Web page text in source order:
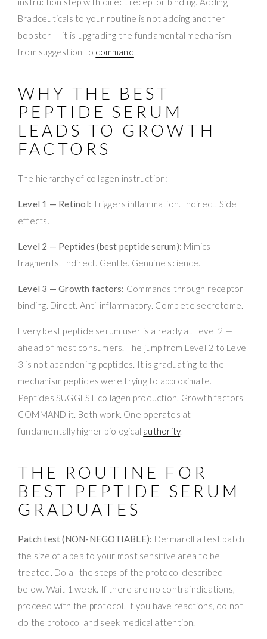
Bradceuticals to your routine is not adding another
booster — it is upgrading the fundamental mechanism
from suggestion to command.
WHY THE BEST
PEPTIDE SERUM
LEADS TO GROWTH
FACTORS
The hierarchy of collagen instruction:
Level 1 — Retinol: Triggers inflammation. Indirect. Side
effects.
Level 2 — Peptides (best peptide serum): Mimics
fragments. Indirect. Gentle. Genuine science.
Level 3 — Growth factors: Commands through receptor
binding. Direct. Anti-inflammatory. Complete secretome.
Every best peptide serum user is already at Level 2 —
ahead of most consumers. The jump from Level 2 to Level
3 is not abandoning peptides. It is graduating to the
mechanism peptides were trying to approximate.
Peptides SUGGEST collagen production. Growth factors
COMMAND it. Both work. One operates at
fundamentally higher biological authority.
THE ROUTINE FOR
BEST PEPTIDE SERUM
GRADUATES
Patch test (NON-NEGOTIABLE): Dermaroll a test patch
the size of a pea to your most sensitive area to be
treated. Do all the steps of the protocol described
below. Wait 1 week. If there are no contraindications,
proceed with the protocol. If you have reactions, do not
do the protocol and seek medical attention.
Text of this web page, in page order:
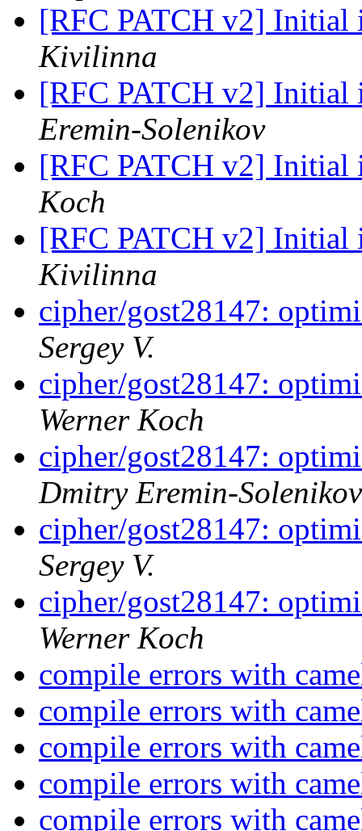
[RFC PATCH v2]
Kivilinna
[RFC PATCH v2]
Eremin-Solenikov
[RFC PATCH v2]
Koch
[RFC PATCH v2]
Kivilinna
cipher/gost28147:
Sergey V.
cipher/gost28147:
Werner Koch
cipher/gost28147:
Dmitry Eremin-Solenikov
cipher/gost28147:
Sergey V.
cipher/gost28147:
Werner Koch
compile errors with
compile errors with
compile errors with
compile errors with
compile errors with
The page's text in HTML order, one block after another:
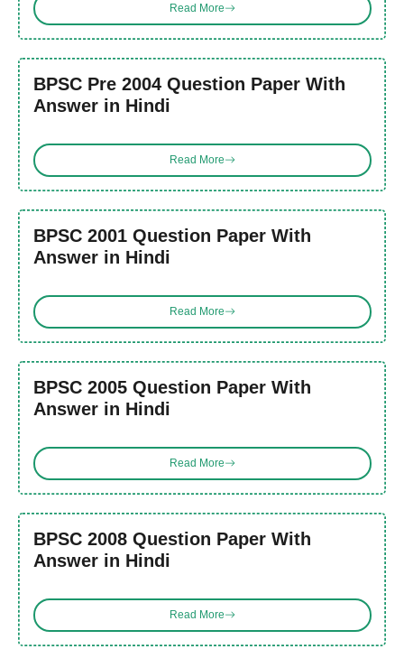
Read More
BPSC Pre 2004 Question Paper With
Answer in Hindi
Read More
BPSC 2001 Question Paper With
Answer in Hindi
Read More
BPSC 2005 Question Paper With
Answer in Hindi
Read More
BPSC 2008 Question Paper With
Answer in Hindi
Read More
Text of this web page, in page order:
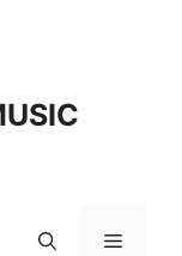
Menu
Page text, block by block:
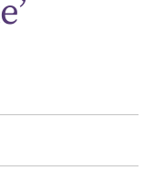
content
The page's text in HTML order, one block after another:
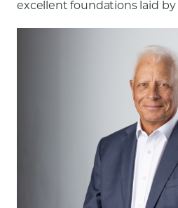
excellent foundations laid by
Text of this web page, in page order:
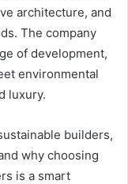
architecture, and
The company
of development,
environmental
luxury.
builders,
why choosing
is a smart
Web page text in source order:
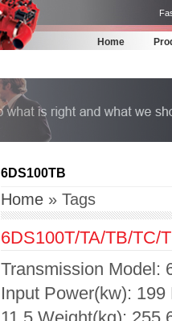
Home
6DS100TB
Home » Tags
6DS100T/TA/TB/TC/
Transmission Model:
Input Power(kw):
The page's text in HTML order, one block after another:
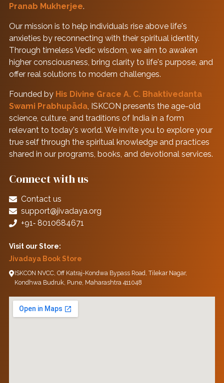
Pranab Mukherjee.
Our mission is to help individuals rise above life's
anxieties by reconnecting with their spiritual identity.
Through timeless Vedic wisdom, we aim to awaken
higher consciousness, bring clarity to life's purpose, and
offer real solutions to modern challenges.
Founded by His Divine Grace A. C. Bhaktivedanta
Swami Prabhupāda, ISKCON presents the age-old
science, culture, and traditions of India in a form
relevant to today's world. We invite you to explore your
true self through the spiritual knowledge and practices
shared in our programs, books, and devotional services.
Connect with us
Contact us
support@jivadaya.org
+91‑ 8010684671
Visit our Store:
Jivadaya Book Store
ISKCON NVCC, Off Katraj-Kondwa Bypass Road, Tilekar Nagar,
Kondhwa Budruk, Pune, Maharashtra 411048
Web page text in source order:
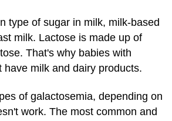
type of sugar in milk, milk-based
milk. Lactose is made up of
That's why babies with
have milk and dairy products.
of galactosemia, depending on
work. The most common and
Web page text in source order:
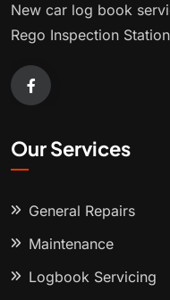
New car log book
Rego Inspection
Our Services
General Repairs
Maintenance
Logbook Servicing
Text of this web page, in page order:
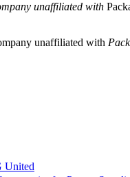
unaffiliated with
unaffiliated with
United
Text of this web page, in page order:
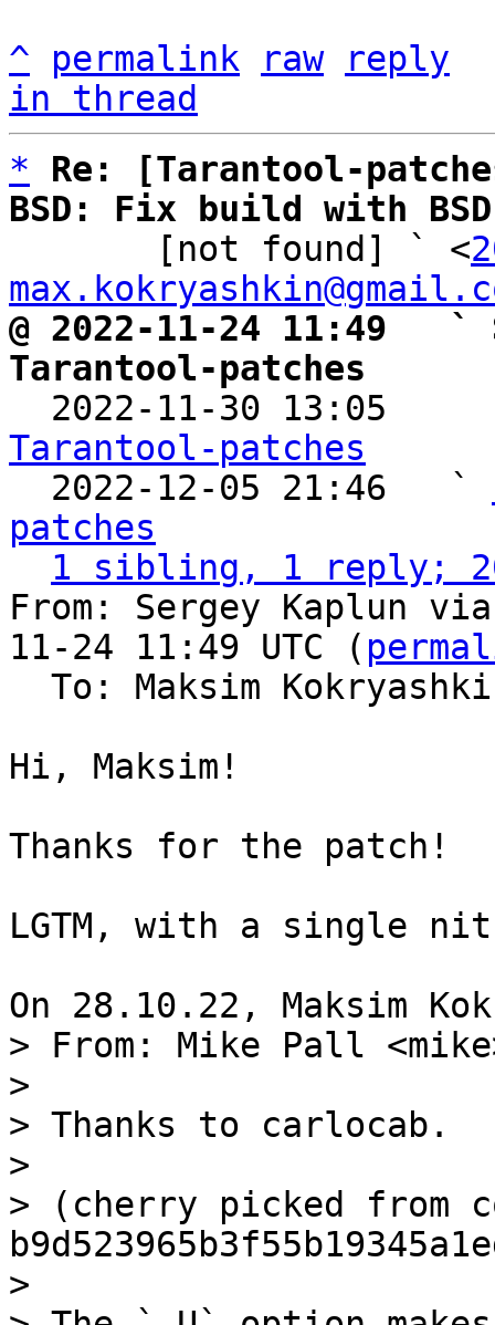
^
permalink raw
reply
in thread
*
Re: [Tarantool-
BSD: Fix build with
[not found] ` <
@ 2022-11-24 11:49   `
Tarantool-patches
2022-11-30 13:05
Tarantool-patches
2022-12-05 21:46   `
patches
1 sibling, 1 reply;
From: Sergey Kaplun
11-24 11:49 UTC (
To: Maksim
Hi, Maksim!
Thanks for the patch!
LGTM, with a single
> From: Mike Pall
>
> Thanks to carlocab.
>
> (cherry picked from
>
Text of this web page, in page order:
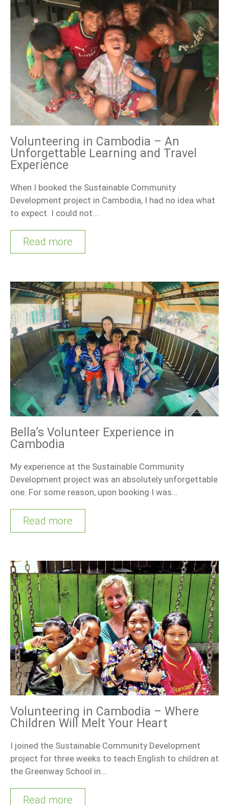
Volunteering in Cambodia – An
Unforgettable Learning and Travel
Experience
When I booked the Sustainable Community
Development project in Cambodia, I had no idea what
to expect. I could not…
Read more
Bella’s Volunteer Experience in
Cambodia
My experience at the Sustainable Community
Development project was an absolutely unforgettable
one. For some reason, upon booking I was…
Read more
Volunteering in Cambodia – Where
Children Will Melt Your Heart
I joined the Sustainable Community Development
project for three weeks to teach English to children at
the Greenway School in…
Read more
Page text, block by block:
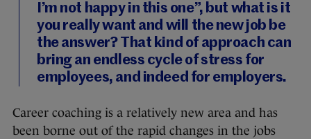
I’m not happy in this one”, but what is it
you really want and will the new job be
the answer? That kind of approach can
bring an endless cycle of stress for
employees, and indeed for employers.
Career coaching is a relatively new area and has
been borne out of the rapid changes in the jobs
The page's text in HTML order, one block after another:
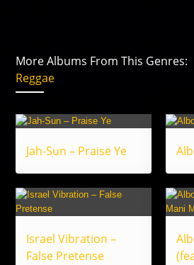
=-=-=
_DIRECTIONS FOR THIS TASK:_ An exact copy of the entries, without any pictures, is what the answer should be.

_PROBLEM SOLUTION:_
Web page text in source order:
Bradceuticals to your routine is not adding another
booster — it is upgrading the fundamental mechanism
from suggestion to command.
WHY THE BEST
PEPTIDE SERUM
LEADS TO GROWTH
FACTORS
The hierarchy of collagen instruction:
Level 1 — Retinol: Triggers inflammation. Indirect. Side
effects.
Level 2 — Peptides (best peptide serum): Mimics
fragments. Indirect. Gentle. Genuine science.
Level 3 — Growth factors: Commands through receptor
binding. Direct. Anti-inflammatory. Complete secretome.
Every best peptide serum user is already at Level 2 —
ahead of most consumers. The jump from Level 2 to Level
3 is not abandoning peptides. It is graduating to the
mechanism peptides were trying to approximate.
Peptides SUGGEST collagen production. Growth factors
COMMAND it. Both work. One operates at
fundamentally higher biological authority.
THE ROUTINE FOR
BEST PEPTIDE SERUM
GRADUATES
Patch test (NON-NEGOTIABLE): Dermaroll a test patch
the size of a pea to your most sensitive area to be
treated. Do all the steps of the protocol described
below. Wait 1 week. If there are no contraindications,
proceed with the protocol. If you have reactions, do not
do the protocol and seek medical attention.
Text of this web page, in page order:
[RFC PATCH v2]
Kivilinna
[RFC PATCH v2]
Eremin-Solenikov
[RFC PATCH v2]
Koch
[RFC PATCH v2]
Kivilinna
cipher/gost28147:
Sergey V.
cipher/gost28147:
Werner Koch
cipher/gost28147:
Dmitry Eremin-Solenikov
cipher/gost28147:
Sergey V.
cipher/gost28147:
Werner Koch
compile errors with
compile errors with
compile errors with
compile errors with
compile errors with
The page's text in HTML order, one block after another:
Read More
BPSC Pre 2004 Question Paper With
Answer in Hindi
Read More
BPSC 2001 Question Paper With
Answer in Hindi
Read More
BPSC 2005 Question Paper With
Answer in Hindi
Read More
BPSC 2008 Question Paper With
Answer in Hindi
Read More
Text of this web page, in page order:
Menu
Page text, block by block:
content
The page's text in HTML order, one block after another:
excellent foundations laid by
Text of this web page, in page order:
architecture, and
The company
of development,
environmental
luxury.
builders,
why choosing
is a smart
Web page text in source order:
Home
6DS100TB
Home » Tags
6DS100T/TA/TB/TC/
Transmission Model:
Input Power(kw):
The page's text in HTML order, one block after another:
Pranab Mukherjee.
Our mission is to help individuals rise above life's
anxieties by reconnecting with their spiritual identity.
Through timeless Vedic wisdom, we aim to awaken
higher consciousness, bring clarity to life's purpose, and
offer real solutions to modern challenges.
Founded by His Divine Grace A. C. Bhaktivedanta
Swami Prabhupāda, ISKCON presents the age-old
science, culture, and traditions of India in a form
relevant to today's world. We invite you to explore your
true self through the spiritual knowledge and practices
shared in our programs, books, and devotional services.
Connect with us
Contact us
support@jivadaya.org
+91‑ 8010684671
Visit our Store:
Jivadaya Book Store
ISKCON NVCC, Off Katraj-Kondwa Bypass Road, Tilekar Nagar,
Kondhwa Budruk, Pune, Maharashtra 411048
Web page text in source order:
type of sugar in milk, milk-based
milk. Lactose is made up of
That's why babies with
have milk and dairy products.
of galactosemia, depending on
work. The most common and
Web page text in source order:
New car log book
Rego Inspection
Our Services
General Repairs
Maintenance
Logbook Servicing
Text of this web page, in page order:
unaffiliated with
unaffiliated with
United
Text of this web page, in page order:
^
permalink raw
reply
in thread
*
Re: [Tarantool-
BSD: Fix build with
[not found] ` <
@ 2022-11-24 11:49   `
Tarantool-patches
2022-11-30 13:05
Tarantool-patches
2022-12-05 21:46   `
patches
1 sibling, 1 reply;
From: Sergey Kaplun
11-24 11:49 UTC (
To: Maksim
Hi, Maksim!
Thanks for the patch!
LGTM, with a single
> From: Mike Pall
>
> Thanks to carlocab.
>
> (cherry picked from
>
Text of this web page, in page order:
Volunteering in Cambodia – An
Unforgettable Learning and Travel
Experience
When I booked the Sustainable Community
Development project in Cambodia, I had no idea what
to expect. I could not…
Read more
Bella’s Volunteer Experience in
Cambodia
My experience at the Sustainable Community
Development project was an absolutely unforgettable
one. For some reason, upon booking I was…
Read more
Volunteering in Cambodia – Where
Children Will Melt Your Heart
I joined the Sustainable Community Development
project for three weeks to teach English to children at
the Greenway School in…
Read more
Page text, block by block:
I’m not happy in this one”, but what is it
you really want and will the new job be
the answer? That kind of approach can
bring an endless cycle of stress for
employees, and indeed for employers.
Career coaching is a relatively new area and has
been borne out of the rapid changes in the jobs
The page's text in HTML order, one block after another:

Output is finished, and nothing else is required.